Goal of the exercise
Look over the material for the string "maneuver". Copy every line where it turns up.

Material provided
========

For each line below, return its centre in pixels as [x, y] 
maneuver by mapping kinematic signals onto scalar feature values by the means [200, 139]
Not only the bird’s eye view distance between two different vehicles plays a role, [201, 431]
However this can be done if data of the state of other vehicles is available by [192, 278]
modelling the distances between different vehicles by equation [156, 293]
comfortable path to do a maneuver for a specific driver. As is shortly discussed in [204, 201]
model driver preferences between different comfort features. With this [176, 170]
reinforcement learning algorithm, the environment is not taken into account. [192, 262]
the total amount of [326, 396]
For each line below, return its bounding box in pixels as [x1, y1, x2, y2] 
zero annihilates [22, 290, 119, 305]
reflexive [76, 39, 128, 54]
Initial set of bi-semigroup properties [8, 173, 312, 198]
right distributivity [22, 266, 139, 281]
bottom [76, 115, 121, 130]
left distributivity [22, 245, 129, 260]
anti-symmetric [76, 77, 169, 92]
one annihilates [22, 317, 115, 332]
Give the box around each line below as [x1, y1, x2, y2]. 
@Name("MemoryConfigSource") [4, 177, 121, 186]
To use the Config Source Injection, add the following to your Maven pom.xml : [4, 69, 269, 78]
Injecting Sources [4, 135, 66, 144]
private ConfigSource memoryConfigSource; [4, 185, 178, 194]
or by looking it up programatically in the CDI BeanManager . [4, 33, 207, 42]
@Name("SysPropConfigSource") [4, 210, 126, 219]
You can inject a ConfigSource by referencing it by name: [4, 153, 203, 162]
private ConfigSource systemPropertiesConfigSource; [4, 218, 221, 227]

========

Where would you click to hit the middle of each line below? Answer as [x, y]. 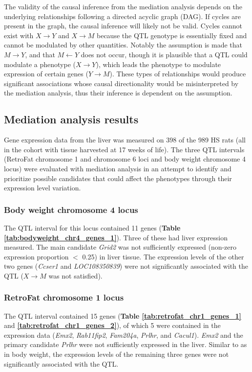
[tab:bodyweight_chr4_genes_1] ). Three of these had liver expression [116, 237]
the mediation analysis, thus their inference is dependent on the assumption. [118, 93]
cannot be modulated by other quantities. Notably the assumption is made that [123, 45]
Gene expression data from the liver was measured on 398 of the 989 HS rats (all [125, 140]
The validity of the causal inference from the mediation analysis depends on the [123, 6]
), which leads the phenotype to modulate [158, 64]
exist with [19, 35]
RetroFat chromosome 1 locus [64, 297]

========

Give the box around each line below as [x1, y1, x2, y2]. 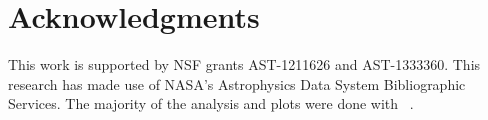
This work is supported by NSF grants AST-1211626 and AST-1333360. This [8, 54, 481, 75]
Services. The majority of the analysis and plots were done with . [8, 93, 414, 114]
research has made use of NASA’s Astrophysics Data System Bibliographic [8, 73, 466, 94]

========

Answer section
maneuver by mapping kinematic signals onto scalar feature values by the means [200, 139]
comfortable path to do a maneuver for a specific driver. As is shortly discussed in [204, 201]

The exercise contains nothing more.